18.7.4 Nordic Countries

Deregulation in the Nordic countries started in Norway in 1991 followed by Finland in 1995 and Denmark and Sweden in 1996. There is one transmission system operator in each country and a large number of distribution companies (varying from 84 in Denmark to 380 in Sweden). Consistent with previously discussed models, revenue cap electricity regulation is now used in all the Nordic countries.

Differences in approaches in each of the Nordic countries are in the detail. For example different models are used for deciding the allowed rate of return. In addition, the assessment of the regulatory asset base varies leading to large differences in the applied revenue caps. Similarly, benchmarking and efficiency targets may be applied differently. The regulatory period is one year in Denmark, four years in Finland, five years in Norway and four years in Sweden.

Incentives are provided to ensure reliability is maintained despite incentives to lower costs. These vary between countries, but in all cases attempts are made to relate the rewards and penalties to the customer value of the reliability.
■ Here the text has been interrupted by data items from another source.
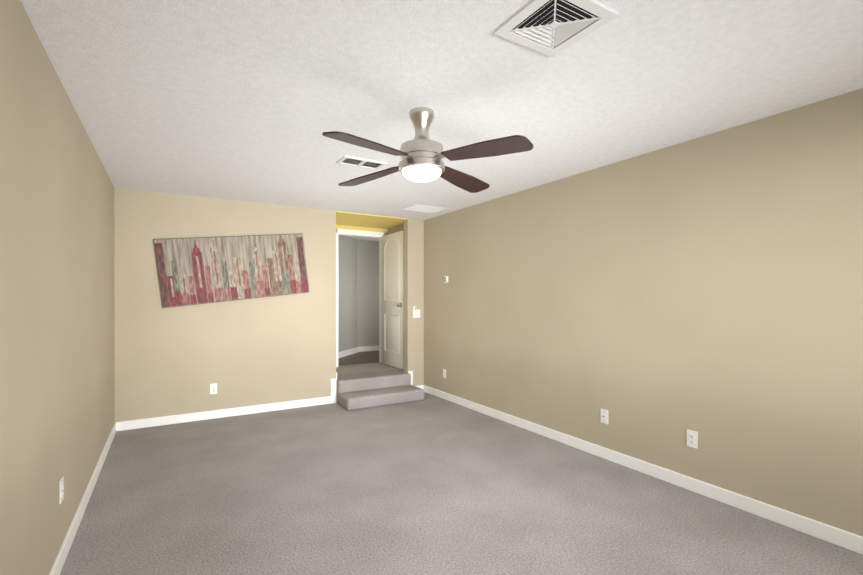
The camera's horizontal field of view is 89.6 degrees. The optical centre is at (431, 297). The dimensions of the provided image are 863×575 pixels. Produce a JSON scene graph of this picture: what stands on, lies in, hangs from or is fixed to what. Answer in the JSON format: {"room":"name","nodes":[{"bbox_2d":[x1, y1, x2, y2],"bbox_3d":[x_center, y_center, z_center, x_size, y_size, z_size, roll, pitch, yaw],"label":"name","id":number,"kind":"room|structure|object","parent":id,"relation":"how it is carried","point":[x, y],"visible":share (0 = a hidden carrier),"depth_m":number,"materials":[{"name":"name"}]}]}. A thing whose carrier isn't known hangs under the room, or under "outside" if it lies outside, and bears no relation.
{"room":"empty living room","nodes":[
{"label":"empty living room","id":0,"kind":"room"},
{"bbox_2d":[0,0,114,574],"bbox_3d":[-1.599,0.124,1.625,0.120,2.440,6.540,0,0,-31],"label":"wall","id":1,"kind":"structure","parent":0,"point":[57,386],"depth_m":1.94,"materials":[{"name":"paint"}]},
{"bbox_2d":[59,476,63,503],"bbox_3d":[-1.869,0.973,2.199,0.009,0.116,0.072,0,0,-31],"label":"electrical outlet","id":2,"kind":"object","parent":1,"relation":"attached to","point":[61,489],"visible":0.98,"depth_m":2.18,"materials":[{"name":"white plastic"}]},
{"bbox_2d":[49,422,115,574],"bbox_3d":[-1.541,1.298,1.662,0.016,0.092,6.300,0,0,-31],"label":"baseboard","id":3,"kind":"structure","parent":1,"relation":"attached to","point":[59,561],"depth_m":2.58,"materials":[{"name":"white wood"}]},
{"bbox_2d":[114,188,423,421],"bbox_3d":[-1.674,0.118,5.329,3.580,2.440,0.120,0,0,-31],"label":"wall","id":4,"kind":"structure","parent":0,"point":[178,360],"depth_m":4.87,"materials":[{"name":"paint"}]},
{"bbox_2d":[210,383,216,393],"bbox_3d":[-2.411,1.009,4.811,0.072,0.116,0.009,0,0,-31],"label":"electrical outlet","id":5,"kind":"object","parent":4,"relation":"attached to","point":[213,388],"visible":1,"depth_m":4.81,"materials":[{"name":"white plastic"}]},
{"bbox_2d":[116,396,330,430],"bbox_3d":[-2.221,1.293,4.922,2.220,0.092,0.016,0,0,-31],"label":"baseboard","id":6,"kind":"structure","parent":4,"relation":"attached to","point":[167,420],"depth_m":4.82,"materials":[{"name":"white wood"}]},
{"bbox_2d":[153,233,308,307],"bbox_3d":[-2.193,-0.335,4.920,1.540,0.720,0.041,-8,4,-31],"label":"art","id":7,"kind":"object","parent":4,"relation":"attached to","point":[198,270],"visible":1,"depth_m":4.86,"materials":[{"name":"fabric"}]},
{"bbox_2d":[331,378,335,402],"bbox_3d":[-1.243,1.183,5.511,0.074,0.310,0.018,0,0,-31],"label":"baseboard","id":8,"kind":"structure","parent":4,"relation":"attached to","point":[333,390],"depth_m":5.50,"materials":[{"name":"white wood"}]},
{"bbox_2d":[408,371,412,384],"bbox_3d":[-0.296,1.182,6.082,0.074,0.310,0.018,0,0,-31],"label":"baseboard","id":9,"kind":"structure","parent":4,"relation":"attached to","point":[410,373],"depth_m":6.08,"materials":[{"name":"white wood"}]},
{"bbox_2d":[413,306,419,317],"bbox_3d":[-0.202,0.204,6.132,0.118,0.164,0.028,0,0,-31],"label":"switch plate","id":10,"kind":"object","parent":4,"relation":"attached to","point":[416,312],"visible":1,"depth_m":6.13,"materials":[{"name":"white plastic"}]},
{"bbox_2d":[338,235,357,357],"bbox_3d":[-1.570,-0.030,7.838,0.116,2.152,0.934,0,0,14],"label":"wall","id":11,"kind":"structure","parent":0,"point":[347,295],"depth_m":7.87,"materials":[{"name":"grey paint"}]},
{"bbox_2d":[338,351,378,365],"bbox_3d":[-1.632,1.096,7.371,2.700,0.098,1.430,0,0,-31],"label":"floor","id":12,"kind":"structure","parent":0,"point":[364,357],"depth_m":7.47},
{"bbox_2d":[336,225,386,232],"bbox_3d":[-1.236,0.116,6.703,1.170,2.440,0.120,0,0,-31],"label":"wall","id":13,"kind":"structure","parent":0,"point":[360,228],"depth_m":6.72,"materials":[{"name":"paint"}]},
{"bbox_2d":[336,228,386,366],"bbox_3d":[-1.120,0.005,6.773,0.884,2.082,0.152,0,0,-31],"label":"door frame","id":14,"kind":"structure","parent":13,"relation":"attached to","point":[358,233],"depth_m":6.79,"materials":[{"name":"white wood"}]},
{"bbox_2d":[357,240,378,346],"bbox_3d":[-2.033,0.064,8.033,2.940,2.540,0.120,0,0,-31],"label":"wall","id":15,"kind":"structure","parent":0,"point":[367,293],"depth_m":8.44,"materials":[{"name":"grey paint"}]},
{"bbox_2d":[358,345,378,351],"bbox_3d":[-1.998,0.994,7.976,2.700,0.100,0.016,0,0,-31],"label":"baseboard","id":16,"kind":"structure","parent":15,"relation":"attached to","point":[367,348],"depth_m":8.44,"materials":[{"name":"white wood"}]},
{"bbox_2d":[336,362,423,409],"bbox_3d":[-0.875,1.192,6.088,1.189,0.290,1.550,0,0,-31],"label":"steps","id":17,"kind":"structure","parent":0,"point":[366,385],"depth_m":5.61,"materials":[{"name":"grey carpet"}]},
{"bbox_2d":[387,224,403,234],"bbox_3d":[-0.469,0.116,6.681,0.120,2.440,0.950,0,0,-31],"label":"wall","id":18,"kind":"structure","parent":0,"point":[395,229],"depth_m":6.71,"materials":[{"name":"paint"}]},
{"bbox_2d":[382,230,403,369],"bbox_3d":[-0.585,0.035,6.578,0.158,2.006,0.752,0,0,-31],"label":"door","id":19,"kind":"structure","parent":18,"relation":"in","point":[393,299],"depth_m":6.52,"materials":[{"name":"white wood"}]},
{"bbox_2d":[20,0,862,240],"bbox_3d":[-0.383,-1.143,3.817,4.470,0.112,9.040,0,0,-31],"label":"ceiling","id":20,"kind":"structure","parent":0,"point":[246,100],"depth_m":2.24,"materials":[{"name":"white paint"}]},
{"bbox_2d":[336,155,386,169],"bbox_3d":[-0.567,-1.093,3.531,0.360,0.012,0.200,0,0,-31],"label":"ceiling vent","id":21,"kind":"object","parent":20,"relation":"in","point":[360,162],"visible":0.98,"depth_m":3.52,"materials":[{"name":"white metal"}]},
{"bbox_2d":[400,204,448,213],"bbox_3d":[-0.091,-1.097,5.395,0.500,0.009,0.360,0,0,-31],"label":"vent panel","id":22,"kind":"object","parent":20,"relation":"attached to","point":[422,208],"visible":1,"depth_m":5.35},
{"bbox_2d":[322,107,532,192],"bbox_3d":[-0.057,-0.895,2.572,1.046,0.405,1.046,0,0,-7],"label":"fan","id":23,"kind":"object","parent":20,"relation":"hanging from","point":[421,154],"visible":1,"depth_m":2.46,"materials":[{"name":"brown wood"}]},
{"bbox_2d":[494,0,618,56],"bbox_3d":[0.488,-1.089,1.726,0.340,0.014,0.340,0,0,-31],"label":"ceiling vent","id":24,"kind":"object","parent":20,"relation":"in","point":[551,28],"visible":1,"depth_m":1.72,"materials":[{"name":"white metal"}]},
{"bbox_2d":[60,392,862,574],"bbox_3d":[-0.015,1.393,2.583,3.820,0.100,6.540,0,0,-31],"label":"floor carpet","id":25,"kind":"object","parent":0,"point":[430,484],"visible":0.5,"depth_m":2.75,"materials":[{"name":"grey carpet"}]},
{"bbox_2d":[424,88,862,536],"bbox_3d":[1.569,0.121,3.537,0.120,2.440,6.540,0,0,-31],"label":"wall","id":26,"kind":"structure","parent":0,"point":[656,304],"depth_m":3.02,"materials":[{"name":"paint"}]},
{"bbox_2d":[443,276,447,282],"bbox_3d":[0.181,-0.237,5.689,0.030,0.085,0.100,0,0,-31],"label":"thermostat","id":27,"kind":"object","parent":26,"relation":"attached to","point":[445,279],"visible":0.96,"depth_m":5.67,"materials":[{"name":"white plastic"}]},
{"bbox_2d":[601,409,607,423],"bbox_3d":[1.437,0.991,3.623,0.018,0.116,0.072,0,0,-31],"label":"outlet","id":28,"kind":"object","parent":26,"relation":"attached to","point":[604,415],"visible":1,"depth_m":3.62,"materials":[{"name":"white plastic"}]},
{"bbox_2d":[423,385,862,554],"bbox_3d":[1.510,1.295,3.504,0.016,0.092,6.300,0,0,-31],"label":"baseboard","id":29,"kind":"structure","parent":26,"relation":"attached to","point":[831,534],"depth_m":3.01,"materials":[{"name":"white wood"}]},
{"bbox_2d":[687,429,697,448],"bbox_3d":[1.808,0.982,3.017,0.009,0.116,0.072,0,0,-31],"label":"electrical outlet","id":30,"kind":"object","parent":26,"relation":"attached to","point":[692,439],"visible":1,"depth_m":3.01,"materials":[{"name":"white plastic"}]}
]}
NordREG, the Nordic energy regulator, has produced a detailed overview of the economic regulation of electricity grids in Nordic countries [18.33].

18.8 Conclusion

This chapter has provided an overview of the current state of electricity markets and associated regulation. This has included the development of the electricity industry structure and its organization. A more detailed explanation of electricity markets and the various models that have been adopted to facilitate competition then follow, as well as some examples from around the world. A similar approach has been used to explain the use of regulatory oversight.

The chapter is necessarily at a reasonably high level and the reader is encouraged to further explore at a more detailed level to view the latest developments and in depth explanations regarding the design and operation of market and regulatory schemes that are used across the world. Widespread adoption of electricity markets is relatively recent, occurring over the last twenty-five to thirty years and the models used continue to be developed and refined.

The drive to reduce the carbon footprint of electricity supply while ensuring the end price to customers remains affordable is ongoing. To some extent this is dependent on the evolution of existing and the development of new technologies. This includes storage mechanisms such as batteries, new distributed generations and a range of new smart load control processes. Some of these will increase the number of competitive generators and loads in the market as well as change the nature of their operation. In some cases this may put pressure on the traditional monopoly status of the network businesses. Electricity markets will need to evolve to facilitate the new forms of trading and customer expectations. In addition, regulatory oversight will need to change to ensure it supports market developments that benefit the end customers.